*** Input ***
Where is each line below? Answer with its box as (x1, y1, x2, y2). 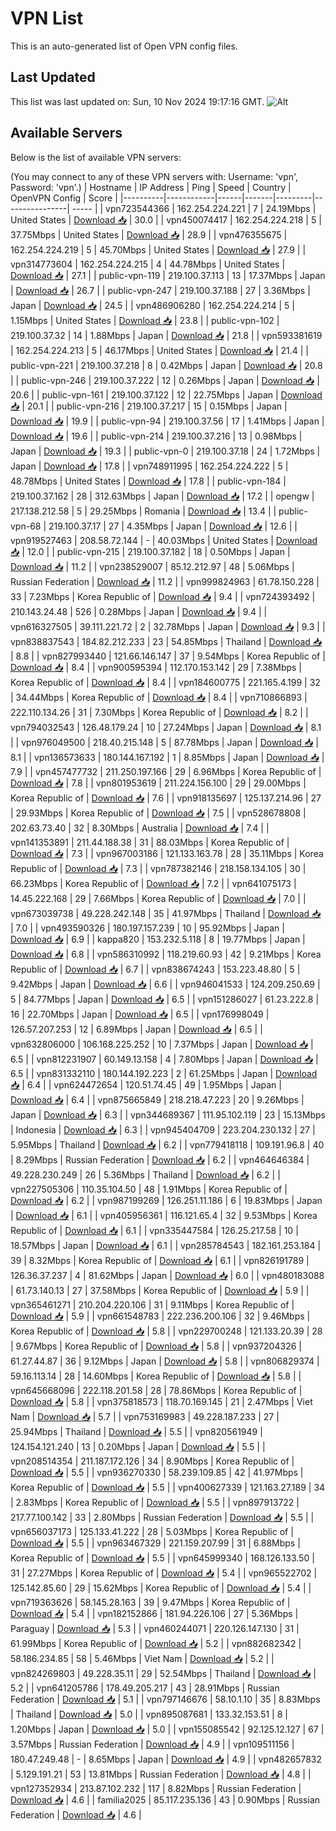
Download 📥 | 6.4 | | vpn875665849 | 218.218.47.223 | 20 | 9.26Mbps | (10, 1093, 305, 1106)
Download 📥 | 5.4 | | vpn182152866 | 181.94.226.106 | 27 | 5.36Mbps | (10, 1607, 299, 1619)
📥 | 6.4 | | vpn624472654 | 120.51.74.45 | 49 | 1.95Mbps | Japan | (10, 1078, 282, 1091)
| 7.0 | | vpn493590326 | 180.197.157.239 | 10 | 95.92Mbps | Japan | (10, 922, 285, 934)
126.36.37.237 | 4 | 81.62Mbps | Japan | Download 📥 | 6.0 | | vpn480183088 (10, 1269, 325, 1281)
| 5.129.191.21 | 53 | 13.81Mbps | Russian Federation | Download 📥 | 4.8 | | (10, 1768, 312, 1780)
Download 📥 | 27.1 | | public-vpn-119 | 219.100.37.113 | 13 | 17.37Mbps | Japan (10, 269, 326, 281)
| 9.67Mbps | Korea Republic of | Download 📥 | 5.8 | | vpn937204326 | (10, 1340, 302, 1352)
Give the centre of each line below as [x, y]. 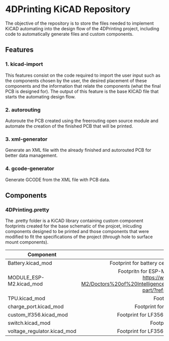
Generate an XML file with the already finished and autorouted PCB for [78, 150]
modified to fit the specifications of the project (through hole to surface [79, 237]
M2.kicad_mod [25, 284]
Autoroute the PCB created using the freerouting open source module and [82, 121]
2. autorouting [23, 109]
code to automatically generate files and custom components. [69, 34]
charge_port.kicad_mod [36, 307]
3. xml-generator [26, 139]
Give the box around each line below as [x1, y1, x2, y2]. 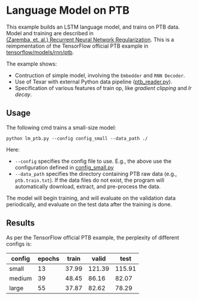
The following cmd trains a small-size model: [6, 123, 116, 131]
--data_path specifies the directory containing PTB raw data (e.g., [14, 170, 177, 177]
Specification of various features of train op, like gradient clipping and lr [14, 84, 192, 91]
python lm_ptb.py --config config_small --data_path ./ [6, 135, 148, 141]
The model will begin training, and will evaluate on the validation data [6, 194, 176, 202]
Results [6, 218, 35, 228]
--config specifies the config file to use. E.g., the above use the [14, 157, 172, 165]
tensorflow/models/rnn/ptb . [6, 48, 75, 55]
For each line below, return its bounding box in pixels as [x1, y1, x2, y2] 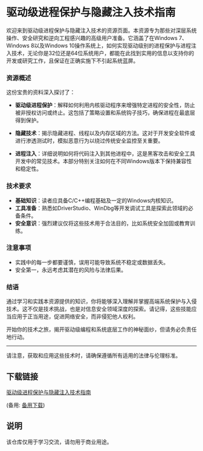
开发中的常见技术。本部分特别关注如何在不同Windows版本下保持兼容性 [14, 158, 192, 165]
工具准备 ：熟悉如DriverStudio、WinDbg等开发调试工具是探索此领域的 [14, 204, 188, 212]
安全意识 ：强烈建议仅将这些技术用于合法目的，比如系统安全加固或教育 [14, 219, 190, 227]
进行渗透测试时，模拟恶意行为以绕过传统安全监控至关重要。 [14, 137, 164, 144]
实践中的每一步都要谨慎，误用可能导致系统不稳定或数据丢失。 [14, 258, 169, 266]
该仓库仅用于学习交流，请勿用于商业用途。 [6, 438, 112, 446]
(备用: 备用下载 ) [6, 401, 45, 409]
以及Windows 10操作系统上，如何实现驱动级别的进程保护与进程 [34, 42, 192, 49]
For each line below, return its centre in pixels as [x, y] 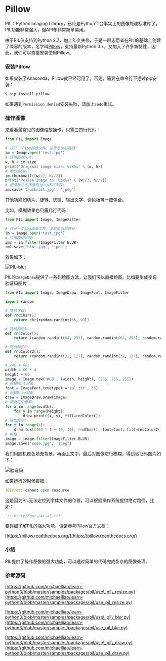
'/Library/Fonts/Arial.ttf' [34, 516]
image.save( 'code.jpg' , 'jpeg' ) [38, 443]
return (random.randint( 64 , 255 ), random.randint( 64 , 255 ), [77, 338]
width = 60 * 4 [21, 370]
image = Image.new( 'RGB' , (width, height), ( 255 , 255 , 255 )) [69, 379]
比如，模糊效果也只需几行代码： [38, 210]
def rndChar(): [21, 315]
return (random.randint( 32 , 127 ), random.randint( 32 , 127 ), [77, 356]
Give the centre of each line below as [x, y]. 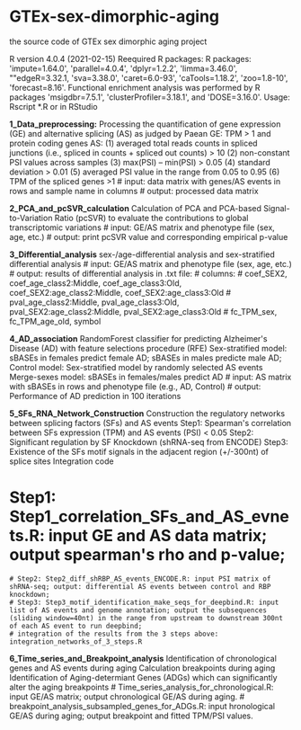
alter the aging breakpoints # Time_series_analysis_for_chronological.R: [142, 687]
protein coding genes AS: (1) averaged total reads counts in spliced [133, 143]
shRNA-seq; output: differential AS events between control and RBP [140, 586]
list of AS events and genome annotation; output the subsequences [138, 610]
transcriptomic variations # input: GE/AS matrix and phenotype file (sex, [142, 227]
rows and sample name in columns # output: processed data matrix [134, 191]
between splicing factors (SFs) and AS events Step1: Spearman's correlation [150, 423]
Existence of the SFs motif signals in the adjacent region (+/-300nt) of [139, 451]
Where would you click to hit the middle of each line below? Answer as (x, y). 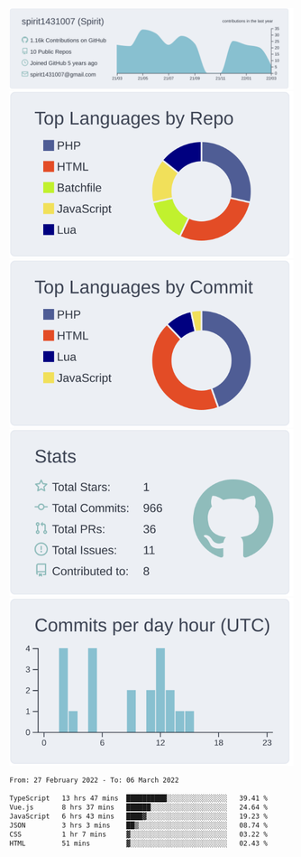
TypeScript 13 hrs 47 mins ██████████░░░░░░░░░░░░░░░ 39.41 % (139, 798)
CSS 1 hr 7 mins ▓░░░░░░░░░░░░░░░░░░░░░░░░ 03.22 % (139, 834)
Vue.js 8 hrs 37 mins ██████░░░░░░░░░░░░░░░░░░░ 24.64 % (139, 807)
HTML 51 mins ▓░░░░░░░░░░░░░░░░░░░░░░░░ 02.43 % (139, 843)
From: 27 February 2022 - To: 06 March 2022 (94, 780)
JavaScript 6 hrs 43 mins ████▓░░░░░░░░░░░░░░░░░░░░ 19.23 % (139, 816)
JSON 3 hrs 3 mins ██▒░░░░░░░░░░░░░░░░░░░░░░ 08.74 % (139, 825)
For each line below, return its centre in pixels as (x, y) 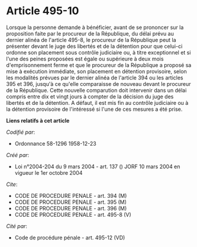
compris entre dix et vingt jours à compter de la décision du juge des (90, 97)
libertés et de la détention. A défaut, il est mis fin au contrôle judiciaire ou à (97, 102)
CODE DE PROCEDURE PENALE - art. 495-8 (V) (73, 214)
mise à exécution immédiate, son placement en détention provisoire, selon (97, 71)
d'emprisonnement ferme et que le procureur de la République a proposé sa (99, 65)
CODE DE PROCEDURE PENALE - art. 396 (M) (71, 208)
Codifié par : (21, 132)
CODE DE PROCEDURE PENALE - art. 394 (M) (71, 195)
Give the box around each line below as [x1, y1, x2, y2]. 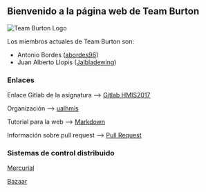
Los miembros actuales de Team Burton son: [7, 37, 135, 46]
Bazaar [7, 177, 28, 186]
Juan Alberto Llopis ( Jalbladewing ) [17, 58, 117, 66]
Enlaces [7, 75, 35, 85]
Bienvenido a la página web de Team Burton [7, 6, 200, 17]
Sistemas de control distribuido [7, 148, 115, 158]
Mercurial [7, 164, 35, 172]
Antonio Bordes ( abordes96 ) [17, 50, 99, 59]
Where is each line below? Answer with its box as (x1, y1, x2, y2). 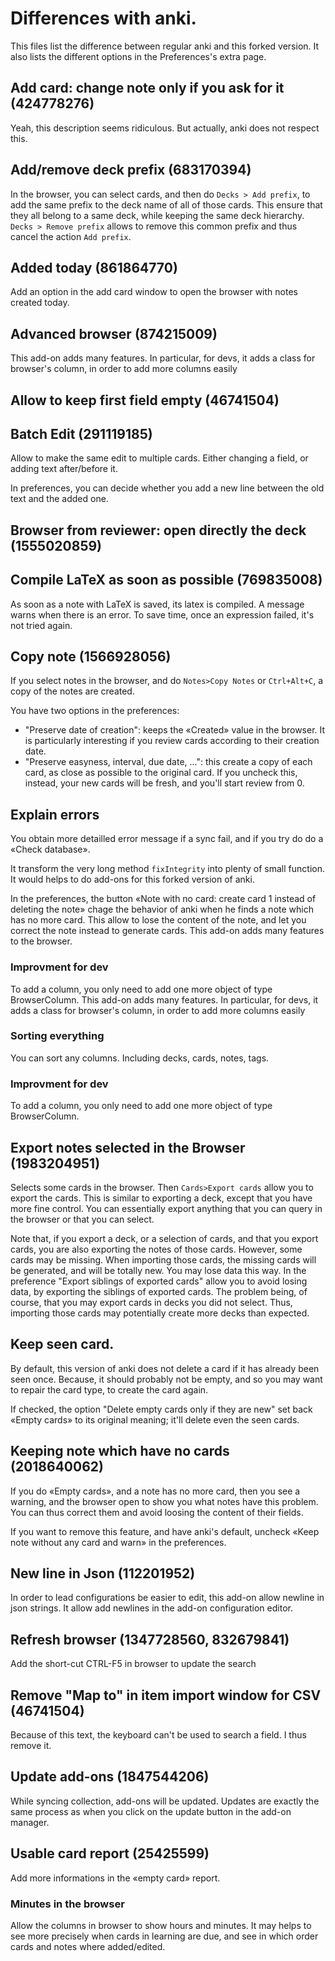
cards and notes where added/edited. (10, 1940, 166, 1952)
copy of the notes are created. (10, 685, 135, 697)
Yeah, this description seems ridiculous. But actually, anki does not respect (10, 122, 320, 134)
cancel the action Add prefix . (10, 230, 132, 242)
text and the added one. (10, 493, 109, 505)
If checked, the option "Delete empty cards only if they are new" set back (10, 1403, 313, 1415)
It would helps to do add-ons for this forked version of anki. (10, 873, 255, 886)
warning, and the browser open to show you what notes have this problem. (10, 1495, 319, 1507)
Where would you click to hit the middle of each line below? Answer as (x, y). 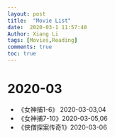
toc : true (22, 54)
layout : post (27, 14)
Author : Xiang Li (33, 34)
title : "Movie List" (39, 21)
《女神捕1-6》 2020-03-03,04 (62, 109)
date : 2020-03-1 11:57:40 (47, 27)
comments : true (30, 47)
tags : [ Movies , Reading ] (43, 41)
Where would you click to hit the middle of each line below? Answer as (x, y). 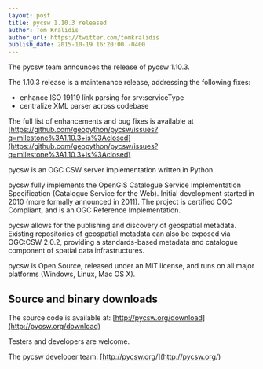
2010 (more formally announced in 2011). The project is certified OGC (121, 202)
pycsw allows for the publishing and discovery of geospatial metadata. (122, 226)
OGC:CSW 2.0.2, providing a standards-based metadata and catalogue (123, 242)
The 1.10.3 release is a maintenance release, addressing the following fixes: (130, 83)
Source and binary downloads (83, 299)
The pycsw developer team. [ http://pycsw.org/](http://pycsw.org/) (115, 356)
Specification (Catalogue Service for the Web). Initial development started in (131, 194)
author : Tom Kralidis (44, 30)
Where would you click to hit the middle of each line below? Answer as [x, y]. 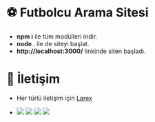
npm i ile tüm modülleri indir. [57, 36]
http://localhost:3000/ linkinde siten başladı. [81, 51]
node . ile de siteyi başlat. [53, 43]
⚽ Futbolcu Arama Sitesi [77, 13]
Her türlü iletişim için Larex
*** End of Input ***
* [Assignment]:
Work from the entries above. Set down exactly and only the lines from the line with "开发中的常见技术。本部分特别关注如何在不同Windows版本下保持兼容性 [14, 158, 192, 165]" to the line with "list of AS events", both included, and leave the pictures out.

* [Answer space]:
开发中的常见技术。本部分特别关注如何在不同Windows版本下保持兼容性 [14, 158, 192, 165]
工具准备 ：熟悉如DriverStudio、WinDbg等开发调试工具是探索此领域的 [14, 204, 188, 212]
安全意识 ：强烈建议仅将这些技术用于合法目的，比如系统安全加固或教育 [14, 219, 190, 227]
进行渗透测试时，模拟恶意行为以绕过传统安全监控至关重要。 [14, 137, 164, 144]
实践中的每一步都要谨慎，误用可能导致系统不稳定或数据丢失。 [14, 258, 169, 266]
该仓库仅用于学习交流，请勿用于商业用途。 [6, 438, 112, 446]
(备用: 备用下载 ) [6, 401, 45, 409]
以及Windows 10操作系统上，如何实现驱动级别的进程保护与进程 [34, 42, 192, 49]
For each line below, return its centre in pixels as [x, y] 
'/Library/Fonts/Arial.ttf' [34, 516]
image.save( 'code.jpg' , 'jpeg' ) [38, 443]
return (random.randint( 64 , 255 ), random.randint( 64 , 255 ), [77, 338]
width = 60 * 4 [21, 370]
image = Image.new( 'RGB' , (width, height), ( 255 , 255 , 255 )) [69, 379]
比如，模糊效果也只需几行代码： [38, 210]
def rndChar(): [21, 315]
return (random.randint( 32 , 127 ), random.randint( 32 , 127 ), [77, 356]
Give the centre of each line below as [x, y]. 
alter the aging breakpoints # Time_series_analysis_for_chronological.R: [142, 687]
protein coding genes AS: (1) averaged total reads counts in spliced [133, 143]
shRNA-seq; output: differential AS events between control and RBP [140, 586]
list of AS events and genome annotation; output the subsequences [138, 610]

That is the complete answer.